Zandhoenders dweilen water op

Gereedschap maken zit er niet in voor leden van de familie van zandhoenders, een vogelsoort die in Afrika en Azië leeft. Maar deze verre verwanten van de duif hebben geluk: ze hebben een soort ingebouwde dweil in hun verentooi.

Zandhoendermannetjes vliegen ‘s ochtends in de koelte soms wel vijftig kilometer om op zoek te gaan naar water. Als ze hun dorst eenmaal hebben gelest, gaan ze met hun buik in het water waarbij hun buikveren het water opnemen. De doorweekte mannetjes vliegen vervolgens terug naar hun nest op de grond, waar de kuikens met hun snavel het water van de veren van hun vader vegen.
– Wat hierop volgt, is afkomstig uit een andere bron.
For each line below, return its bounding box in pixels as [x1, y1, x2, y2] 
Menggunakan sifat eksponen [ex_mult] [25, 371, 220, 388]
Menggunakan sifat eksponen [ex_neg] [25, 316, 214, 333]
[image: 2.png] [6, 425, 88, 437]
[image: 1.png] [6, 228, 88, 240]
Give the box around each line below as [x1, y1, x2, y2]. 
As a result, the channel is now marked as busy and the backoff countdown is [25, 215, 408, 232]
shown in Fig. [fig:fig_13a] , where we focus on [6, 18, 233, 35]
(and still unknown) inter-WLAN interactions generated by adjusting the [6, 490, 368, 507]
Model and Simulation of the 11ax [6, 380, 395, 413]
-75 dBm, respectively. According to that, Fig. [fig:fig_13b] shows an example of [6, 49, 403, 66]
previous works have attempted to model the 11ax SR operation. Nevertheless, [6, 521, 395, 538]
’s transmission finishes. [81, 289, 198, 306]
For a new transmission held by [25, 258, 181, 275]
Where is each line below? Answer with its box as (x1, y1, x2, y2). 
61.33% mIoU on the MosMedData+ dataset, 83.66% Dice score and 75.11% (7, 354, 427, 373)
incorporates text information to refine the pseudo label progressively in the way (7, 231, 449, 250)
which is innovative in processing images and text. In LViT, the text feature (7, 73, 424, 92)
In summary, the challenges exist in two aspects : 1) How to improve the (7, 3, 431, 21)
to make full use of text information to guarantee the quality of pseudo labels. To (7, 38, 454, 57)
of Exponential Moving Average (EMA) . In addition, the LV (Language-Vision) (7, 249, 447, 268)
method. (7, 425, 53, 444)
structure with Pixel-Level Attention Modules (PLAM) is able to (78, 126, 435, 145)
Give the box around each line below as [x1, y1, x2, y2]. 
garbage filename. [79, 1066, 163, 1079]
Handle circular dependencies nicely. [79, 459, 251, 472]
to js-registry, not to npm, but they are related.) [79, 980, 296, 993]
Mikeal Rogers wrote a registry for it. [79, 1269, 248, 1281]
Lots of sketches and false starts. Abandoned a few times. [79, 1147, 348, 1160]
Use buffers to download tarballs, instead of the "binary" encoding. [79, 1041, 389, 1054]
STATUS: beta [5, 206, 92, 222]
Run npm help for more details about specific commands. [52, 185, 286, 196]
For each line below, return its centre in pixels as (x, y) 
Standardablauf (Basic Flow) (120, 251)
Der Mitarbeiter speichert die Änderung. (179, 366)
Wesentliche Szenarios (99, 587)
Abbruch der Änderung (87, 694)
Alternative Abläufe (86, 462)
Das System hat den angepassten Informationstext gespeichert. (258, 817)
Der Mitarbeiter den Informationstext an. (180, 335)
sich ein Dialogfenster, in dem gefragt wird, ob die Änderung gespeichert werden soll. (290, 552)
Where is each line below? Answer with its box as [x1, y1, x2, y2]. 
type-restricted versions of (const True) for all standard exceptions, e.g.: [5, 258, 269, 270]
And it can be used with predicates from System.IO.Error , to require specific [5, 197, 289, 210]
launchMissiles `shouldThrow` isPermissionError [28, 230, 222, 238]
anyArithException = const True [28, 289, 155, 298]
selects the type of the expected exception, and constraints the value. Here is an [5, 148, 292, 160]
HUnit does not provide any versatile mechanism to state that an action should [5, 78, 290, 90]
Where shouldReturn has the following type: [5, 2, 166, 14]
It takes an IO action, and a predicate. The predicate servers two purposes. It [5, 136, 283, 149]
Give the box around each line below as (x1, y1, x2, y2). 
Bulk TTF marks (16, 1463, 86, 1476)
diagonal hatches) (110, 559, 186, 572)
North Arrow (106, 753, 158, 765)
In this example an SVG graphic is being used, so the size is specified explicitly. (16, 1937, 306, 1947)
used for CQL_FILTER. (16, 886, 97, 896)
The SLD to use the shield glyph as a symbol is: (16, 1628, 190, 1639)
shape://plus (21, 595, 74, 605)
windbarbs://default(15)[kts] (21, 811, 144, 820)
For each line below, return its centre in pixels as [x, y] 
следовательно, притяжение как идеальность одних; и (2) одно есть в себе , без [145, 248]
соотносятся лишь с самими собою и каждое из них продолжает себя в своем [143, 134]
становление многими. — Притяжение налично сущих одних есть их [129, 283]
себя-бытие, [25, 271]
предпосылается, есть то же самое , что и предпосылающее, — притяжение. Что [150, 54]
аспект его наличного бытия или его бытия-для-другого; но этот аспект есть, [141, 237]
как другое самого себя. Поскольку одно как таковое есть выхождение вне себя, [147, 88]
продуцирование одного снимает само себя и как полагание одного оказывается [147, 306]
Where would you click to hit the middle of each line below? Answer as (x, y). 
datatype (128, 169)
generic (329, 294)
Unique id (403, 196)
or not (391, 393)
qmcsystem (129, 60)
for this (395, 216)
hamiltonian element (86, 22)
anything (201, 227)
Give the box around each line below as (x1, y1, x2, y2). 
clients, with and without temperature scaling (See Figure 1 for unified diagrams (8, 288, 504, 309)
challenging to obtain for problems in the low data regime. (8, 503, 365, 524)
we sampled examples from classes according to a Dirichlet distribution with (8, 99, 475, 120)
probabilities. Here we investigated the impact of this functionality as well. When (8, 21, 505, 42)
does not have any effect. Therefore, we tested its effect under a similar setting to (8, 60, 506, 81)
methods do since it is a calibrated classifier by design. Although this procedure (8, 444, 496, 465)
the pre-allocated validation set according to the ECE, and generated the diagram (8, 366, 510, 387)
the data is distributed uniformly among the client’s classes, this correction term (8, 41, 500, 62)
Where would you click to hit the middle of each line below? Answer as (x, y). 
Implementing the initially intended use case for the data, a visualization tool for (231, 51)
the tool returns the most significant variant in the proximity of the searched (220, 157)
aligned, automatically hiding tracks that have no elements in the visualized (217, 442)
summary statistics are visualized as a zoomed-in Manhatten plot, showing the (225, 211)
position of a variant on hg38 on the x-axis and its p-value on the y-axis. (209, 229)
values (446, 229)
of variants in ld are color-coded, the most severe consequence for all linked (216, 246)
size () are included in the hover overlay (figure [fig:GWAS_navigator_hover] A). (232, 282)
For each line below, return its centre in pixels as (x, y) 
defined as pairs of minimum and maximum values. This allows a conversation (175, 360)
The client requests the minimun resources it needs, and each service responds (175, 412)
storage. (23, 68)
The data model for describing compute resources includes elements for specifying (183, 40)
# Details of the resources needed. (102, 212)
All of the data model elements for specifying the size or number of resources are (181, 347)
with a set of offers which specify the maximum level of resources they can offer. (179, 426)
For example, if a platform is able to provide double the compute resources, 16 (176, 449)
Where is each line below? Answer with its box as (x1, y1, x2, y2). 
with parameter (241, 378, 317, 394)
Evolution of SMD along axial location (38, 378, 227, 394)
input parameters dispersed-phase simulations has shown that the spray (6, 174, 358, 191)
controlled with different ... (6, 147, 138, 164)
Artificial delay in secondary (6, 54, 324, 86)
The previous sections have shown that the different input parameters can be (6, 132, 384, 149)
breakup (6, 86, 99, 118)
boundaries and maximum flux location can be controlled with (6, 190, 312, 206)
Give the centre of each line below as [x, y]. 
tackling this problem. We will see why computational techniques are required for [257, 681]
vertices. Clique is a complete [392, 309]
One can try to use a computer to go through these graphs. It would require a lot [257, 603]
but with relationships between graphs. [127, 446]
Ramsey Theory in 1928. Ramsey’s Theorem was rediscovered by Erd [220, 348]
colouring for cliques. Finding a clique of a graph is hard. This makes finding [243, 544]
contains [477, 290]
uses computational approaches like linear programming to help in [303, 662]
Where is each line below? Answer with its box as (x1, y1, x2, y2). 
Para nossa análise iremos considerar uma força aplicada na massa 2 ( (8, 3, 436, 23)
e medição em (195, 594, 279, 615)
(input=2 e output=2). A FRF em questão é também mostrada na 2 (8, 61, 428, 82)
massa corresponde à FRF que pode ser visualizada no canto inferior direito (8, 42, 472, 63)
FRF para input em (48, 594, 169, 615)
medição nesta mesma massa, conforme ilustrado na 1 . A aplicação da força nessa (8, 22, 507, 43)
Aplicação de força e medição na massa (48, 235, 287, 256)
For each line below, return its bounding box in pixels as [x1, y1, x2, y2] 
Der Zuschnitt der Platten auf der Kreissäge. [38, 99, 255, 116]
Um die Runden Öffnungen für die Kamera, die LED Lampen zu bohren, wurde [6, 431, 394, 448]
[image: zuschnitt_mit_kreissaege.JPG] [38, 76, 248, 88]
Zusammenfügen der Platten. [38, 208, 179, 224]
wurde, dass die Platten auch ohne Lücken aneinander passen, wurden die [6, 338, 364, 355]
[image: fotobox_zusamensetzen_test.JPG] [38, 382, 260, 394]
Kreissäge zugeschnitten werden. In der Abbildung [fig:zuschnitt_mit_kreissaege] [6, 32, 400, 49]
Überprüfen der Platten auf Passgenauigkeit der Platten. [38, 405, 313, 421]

Kangoeroeratten in het zuidwesten van de VS pakken het anders aan.

Deze knaagdieren in zakformaat overleven in de woestijn op een dieet van graszaden en peulen, die ze in hun wangzakken meenemen en verstoppen in hun ondergrondse holen. Omdat het in die holen vochtiger is dan boven de grond, absorberen de opgeslagen zaden soms tot wel dertig procent meer vocht dan zaden boven de grond. Wanneer de knaagdieren van hun voorraad eten, krijgen ze dus zowel voedsel als water binnen. (Kijk hoe een kangoeroerat een ratelslang in de lucht een trap geeft.)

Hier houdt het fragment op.